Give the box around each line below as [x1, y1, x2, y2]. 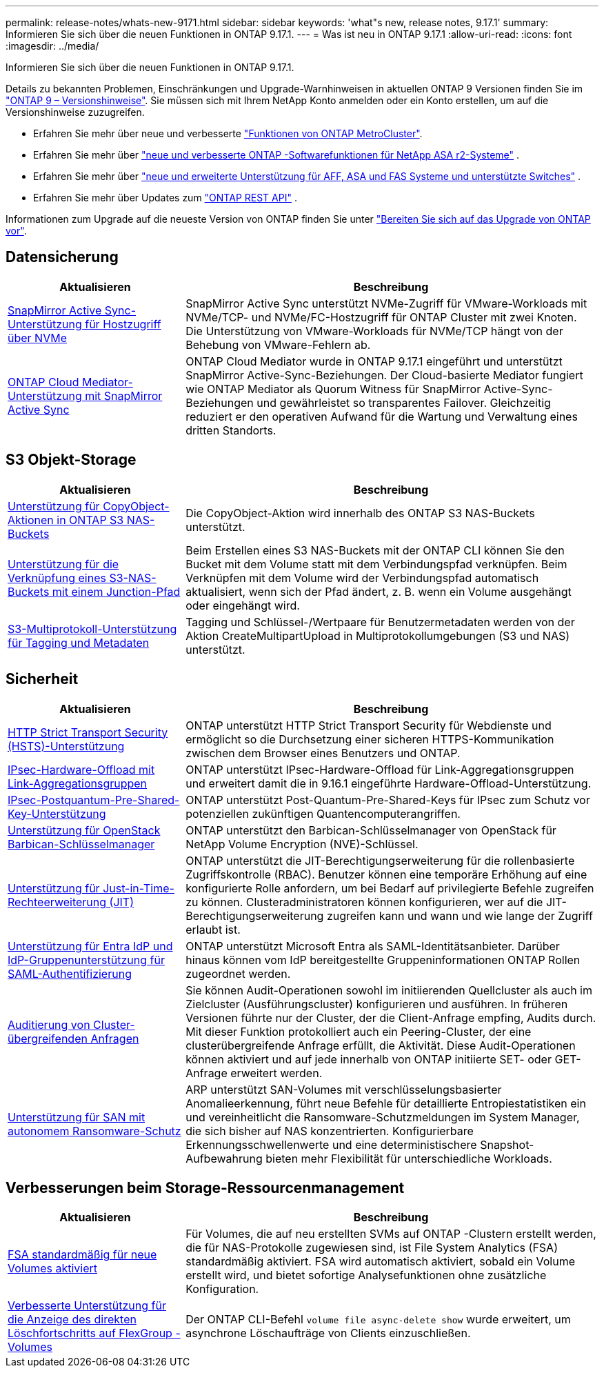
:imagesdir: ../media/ [6, 40, 99, 52]
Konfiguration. [185, 1282, 259, 1296]
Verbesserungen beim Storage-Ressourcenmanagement [6, 1179, 405, 1196]
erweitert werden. [230, 1065, 323, 1080]
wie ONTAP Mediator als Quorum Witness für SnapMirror [185, 381, 481, 396]
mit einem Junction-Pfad [52, 584, 181, 599]
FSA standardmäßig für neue [8, 1247, 157, 1262]
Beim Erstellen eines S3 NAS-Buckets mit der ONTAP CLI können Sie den [185, 543, 565, 557]
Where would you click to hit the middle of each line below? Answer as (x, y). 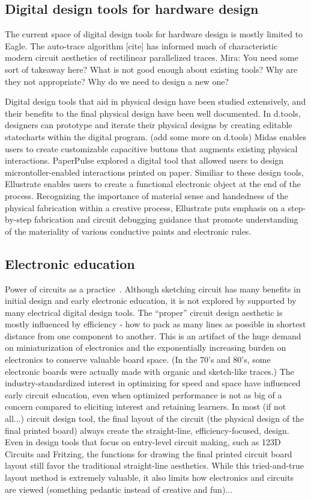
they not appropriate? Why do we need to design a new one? (117, 81)
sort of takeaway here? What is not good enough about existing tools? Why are (151, 69)
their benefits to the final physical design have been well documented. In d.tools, (153, 113)
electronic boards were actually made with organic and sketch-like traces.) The (149, 371)
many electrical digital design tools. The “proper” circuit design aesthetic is (144, 312)
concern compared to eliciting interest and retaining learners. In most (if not (146, 406)
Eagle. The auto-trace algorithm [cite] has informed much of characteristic (141, 45)
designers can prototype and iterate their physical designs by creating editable (149, 125)
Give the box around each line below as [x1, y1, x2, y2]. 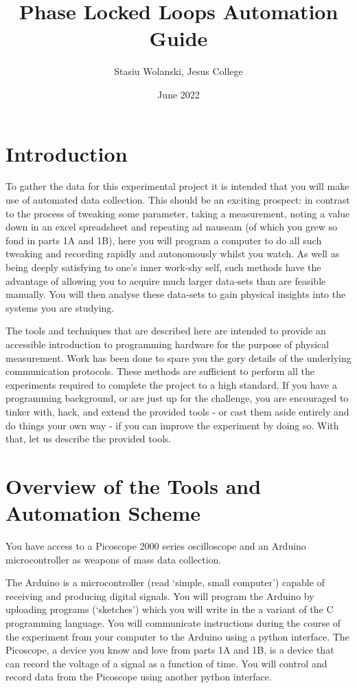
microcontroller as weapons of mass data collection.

※ ※ ※

Brief: Write out exactly the lines of the material above, starting with the first and finishing with the line that contains "wie ONTAP Mediator", without pictures.

Answer for this exercise:
Give the box around each line below as [x1, y1, x2, y2]. 
:imagesdir: ../media/ [6, 40, 99, 52]
Konfiguration. [185, 1282, 259, 1296]
Verbesserungen beim Storage-Ressourcenmanagement [6, 1179, 405, 1196]
erweitert werden. [230, 1065, 323, 1080]
wie ONTAP Mediator als Quorum Witness für SnapMirror [185, 381, 481, 396]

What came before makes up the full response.